Голос ее хеллрена означал, что «неженка» – эвфемизм для полного кретина.
Бэт скрестила руки на груди.
– Я хочу увидеть прокламацию и документ… он ведь есть, верно? Сомневаюсь, что они просто оставили голосовое сообщение.
– О, Боже, Бэт, ты можешь оставить в покое…
– Он у Сэкстона? Или они послали его Рив…

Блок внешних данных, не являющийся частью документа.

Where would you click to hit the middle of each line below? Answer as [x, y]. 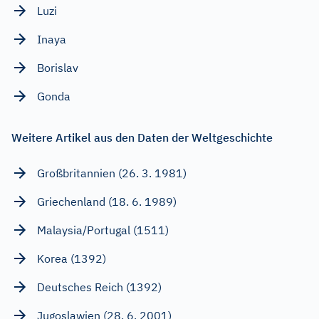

– Ты можешь вести себя нормально, черт подери?! – закричал он на нее. – Ты только прошла через жажду! Любая другая женщина неделю бы провалялась в постели, но не ты! Ты хочешь ребенка, так иди и ляг, наконец… вот, чем ты должна заниматься. Я удивлен, что за все время, что ты просидела с Лейлой, она не рассказала…
Он все продолжал как заведенный, и Бэт понимала, что ему нужно выпустить пар. Но они не могли продолжать до бесконечности.
Она встала, подошла к нему и…
Хлоп!
Бэт ударила его по лицу, и когда резкий звук стих в комнате, ее хеллрен умолк.
Спокойно посмотрев на него, она сказала:
– А сейчас, когда я завладела твоим вниманием, и ты не тараторишь как лунатик, я буду признательна, если ты скажешь, где я могу найти этот документ.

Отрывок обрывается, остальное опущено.